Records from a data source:
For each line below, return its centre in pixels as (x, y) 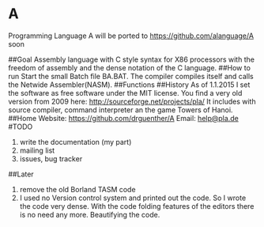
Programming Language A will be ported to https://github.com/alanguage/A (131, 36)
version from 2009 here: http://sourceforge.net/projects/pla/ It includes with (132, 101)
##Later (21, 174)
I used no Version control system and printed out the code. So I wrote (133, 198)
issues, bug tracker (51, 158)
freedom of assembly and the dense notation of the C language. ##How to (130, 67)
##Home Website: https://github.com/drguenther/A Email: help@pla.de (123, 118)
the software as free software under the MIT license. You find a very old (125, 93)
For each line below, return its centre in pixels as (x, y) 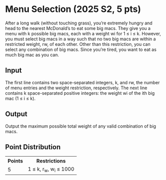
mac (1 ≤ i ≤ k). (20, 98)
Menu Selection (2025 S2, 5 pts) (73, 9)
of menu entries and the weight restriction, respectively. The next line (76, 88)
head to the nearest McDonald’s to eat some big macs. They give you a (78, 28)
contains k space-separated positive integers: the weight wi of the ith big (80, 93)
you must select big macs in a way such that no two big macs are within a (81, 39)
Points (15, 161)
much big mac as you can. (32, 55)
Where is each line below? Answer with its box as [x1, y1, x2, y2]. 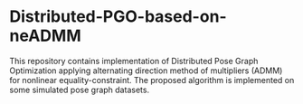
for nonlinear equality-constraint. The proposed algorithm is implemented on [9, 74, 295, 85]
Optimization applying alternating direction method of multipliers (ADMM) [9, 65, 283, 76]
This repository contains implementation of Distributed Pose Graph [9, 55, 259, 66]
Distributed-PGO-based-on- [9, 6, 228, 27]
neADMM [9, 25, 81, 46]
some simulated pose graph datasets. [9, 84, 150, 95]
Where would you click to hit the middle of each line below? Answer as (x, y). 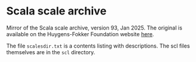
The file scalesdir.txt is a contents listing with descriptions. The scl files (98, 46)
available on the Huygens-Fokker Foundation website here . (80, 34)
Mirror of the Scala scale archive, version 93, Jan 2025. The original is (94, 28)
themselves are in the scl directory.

TASK REQUIREMENTS: The answer must be the lines above from the one containing "Points (15, 161)" through the one containing "Optimization applying alternating", reproduced exactly, with no pictures and nothing else.

REPLY:
Points (15, 161)
much big mac as you can. (32, 55)
Where is each line below? Answer with its box as [x1, y1, x2, y2]. 
for nonlinear equality-constraint. The proposed algorithm is implemented on [9, 74, 295, 85]
Optimization applying alternating direction method of multipliers (ADMM) [9, 65, 283, 76]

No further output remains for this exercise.